---------- EXERCISE INPUTS ----------

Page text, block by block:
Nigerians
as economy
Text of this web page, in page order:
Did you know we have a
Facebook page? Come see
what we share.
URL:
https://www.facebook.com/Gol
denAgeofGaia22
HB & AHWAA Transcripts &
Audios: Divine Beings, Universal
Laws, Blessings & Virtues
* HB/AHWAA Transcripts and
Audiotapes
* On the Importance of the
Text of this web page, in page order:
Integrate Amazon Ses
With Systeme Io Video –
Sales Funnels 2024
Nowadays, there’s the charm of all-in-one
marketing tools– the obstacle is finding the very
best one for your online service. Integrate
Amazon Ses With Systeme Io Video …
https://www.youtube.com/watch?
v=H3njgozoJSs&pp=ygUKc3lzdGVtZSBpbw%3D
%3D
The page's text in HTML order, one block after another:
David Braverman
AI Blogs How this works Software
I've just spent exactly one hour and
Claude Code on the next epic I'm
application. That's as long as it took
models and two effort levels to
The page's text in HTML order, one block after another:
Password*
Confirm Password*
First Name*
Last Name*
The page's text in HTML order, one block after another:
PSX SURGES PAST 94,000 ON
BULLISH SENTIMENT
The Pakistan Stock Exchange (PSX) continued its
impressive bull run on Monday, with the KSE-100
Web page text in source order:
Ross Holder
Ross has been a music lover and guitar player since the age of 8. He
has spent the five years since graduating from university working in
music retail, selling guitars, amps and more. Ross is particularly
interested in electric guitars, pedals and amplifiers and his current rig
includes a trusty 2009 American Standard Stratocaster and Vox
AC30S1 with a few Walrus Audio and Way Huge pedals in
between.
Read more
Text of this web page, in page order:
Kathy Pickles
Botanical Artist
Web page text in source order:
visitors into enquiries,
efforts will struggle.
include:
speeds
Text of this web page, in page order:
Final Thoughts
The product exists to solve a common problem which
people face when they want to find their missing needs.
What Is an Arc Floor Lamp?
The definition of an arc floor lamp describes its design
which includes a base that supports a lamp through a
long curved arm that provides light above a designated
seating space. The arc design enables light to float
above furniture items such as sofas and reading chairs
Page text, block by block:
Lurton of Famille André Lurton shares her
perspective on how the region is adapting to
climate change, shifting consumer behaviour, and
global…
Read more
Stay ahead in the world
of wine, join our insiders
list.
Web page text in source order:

----------

Copy every record above exactly as it appears.

Page text, block by block:
Nigerians
as economy
Text of this web page, in page order:
Did you know we have a
Facebook page? Come see
what we share.
URL:
https://www.facebook.com/Gol
denAgeofGaia22
HB & AHWAA Transcripts &
Audios: Divine Beings, Universal
Laws, Blessings & Virtues
* HB/AHWAA Transcripts and
Audiotapes
* On the Importance of the
Text of this web page, in page order:
Integrate Amazon Ses
With Systeme Io Video –
Sales Funnels 2024
Nowadays, there’s the charm of all-in-one
marketing tools– the obstacle is finding the very
best one for your online service. Integrate
Amazon Ses With Systeme Io Video …
https://www.youtube.com/watch?
v=H3njgozoJSs&pp=ygUKc3lzdGVtZSBpbw%3D
%3D
The page's text in HTML order, one block after another:
David Braverman
AI Blogs How this works Software
I've just spent exactly one hour and
Claude Code on the next epic I'm
application. That's as long as it took
models and two effort levels to
The page's text in HTML order, one block after another:
Password*
Confirm Password*
First Name*
Last Name*
The page's text in HTML order, one block after another:
PSX SURGES PAST 94,000 ON
BULLISH SENTIMENT
The Pakistan Stock Exchange (PSX) continued its
impressive bull run on Monday, with the KSE-100
Web page text in source order:
Ross Holder
Ross has been a music lover and guitar player since the age of 8. He
has spent the five years since graduating from university working in
music retail, selling guitars, amps and more. Ross is particularly
interested in electric guitars, pedals and amplifiers and his current rig
includes a trusty 2009 American Standard Stratocaster and Vox
AC30S1 with a few Walrus Audio and Way Huge pedals in
between.
Read more
Text of this web page, in page order:
Kathy Pickles
Botanical Artist
Web page text in source order:
visitors into enquiries,
efforts will struggle.
include:
speeds
Text of this web page, in page order:
Final Thoughts
The product exists to solve a common problem which
people face when they want to find their missing needs.
What Is an Arc Floor Lamp?
The definition of an arc floor lamp describes its design
which includes a base that supports a lamp through a
long curved arm that provides light above a designated
seating space. The arc design enables light to float
above furniture items such as sofas and reading chairs
Page text, block by block:
Lurton of Famille André Lurton shares her
perspective on how the region is adapting to
climate change, shifting consumer behaviour, and
global…
Read more
Stay ahead in the world
of wine, join our insiders
list.
Web page text in source order:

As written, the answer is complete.